◆ **EXERCISE REQUIREMENTS**
All lines in the data below carrying the string "MPlayer" are to be located and copied.

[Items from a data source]
────

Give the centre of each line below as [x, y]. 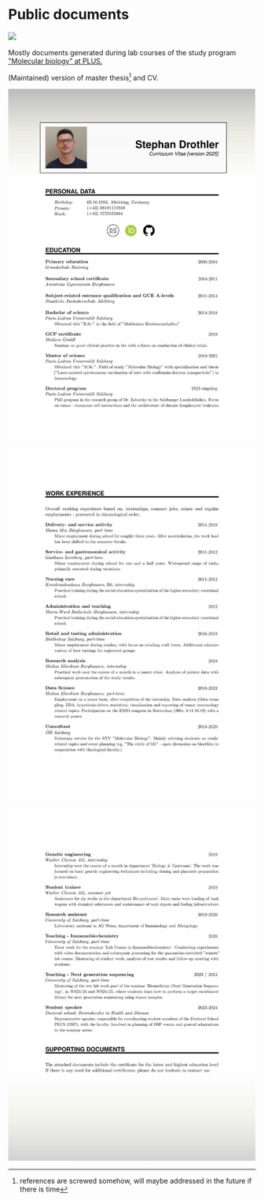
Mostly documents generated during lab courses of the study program [122, 52]
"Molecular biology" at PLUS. [55, 61]
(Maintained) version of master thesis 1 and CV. [83, 76]
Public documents [69, 15]
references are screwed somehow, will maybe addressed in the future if [136, 1181]
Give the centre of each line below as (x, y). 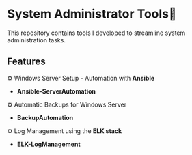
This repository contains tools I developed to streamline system (96, 33)
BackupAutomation (45, 117)
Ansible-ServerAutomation (56, 91)
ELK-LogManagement (49, 144)
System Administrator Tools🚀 (92, 14)
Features (26, 62)
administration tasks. (37, 40)
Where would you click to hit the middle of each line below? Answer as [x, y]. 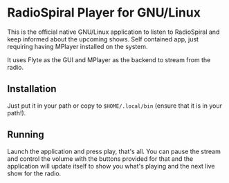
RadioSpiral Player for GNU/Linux [104, 13]
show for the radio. [34, 173]
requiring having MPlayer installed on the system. [77, 46]
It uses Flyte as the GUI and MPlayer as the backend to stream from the [109, 59]
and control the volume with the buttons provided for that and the [100, 158]
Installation [32, 89]
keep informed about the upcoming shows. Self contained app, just [103, 39]
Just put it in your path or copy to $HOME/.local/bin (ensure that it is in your [115, 106]
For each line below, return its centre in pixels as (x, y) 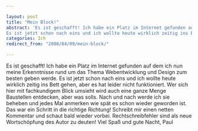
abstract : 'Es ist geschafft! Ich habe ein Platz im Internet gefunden (96, 28)
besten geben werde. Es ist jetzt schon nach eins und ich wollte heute (91, 78)
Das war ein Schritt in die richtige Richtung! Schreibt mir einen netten (90, 110)
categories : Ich (26, 39)
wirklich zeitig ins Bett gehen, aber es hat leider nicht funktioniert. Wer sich (97, 85)
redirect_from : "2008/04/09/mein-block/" (58, 44)
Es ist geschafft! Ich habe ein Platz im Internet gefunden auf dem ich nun (94, 66)
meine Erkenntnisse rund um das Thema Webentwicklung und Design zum (97, 72)
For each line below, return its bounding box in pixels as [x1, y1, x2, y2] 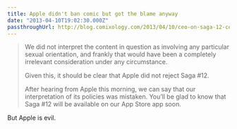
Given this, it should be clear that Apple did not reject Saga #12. [24, 71, 209, 80]
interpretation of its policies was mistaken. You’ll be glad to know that [24, 92, 226, 101]
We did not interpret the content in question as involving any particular [24, 43, 229, 51]
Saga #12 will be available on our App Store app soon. [24, 100, 181, 109]
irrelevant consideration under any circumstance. [24, 58, 168, 66]
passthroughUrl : [7, 23, 55, 30]
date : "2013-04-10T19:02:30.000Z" [7, 17, 109, 24]
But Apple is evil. [7, 113, 56, 122]

────

◆ **EXPECTED ANSWER**
requiring having MPlayer installed on the system. [77, 46]
It uses Flyte as the GUI and MPlayer as the backend to stream from the [109, 59]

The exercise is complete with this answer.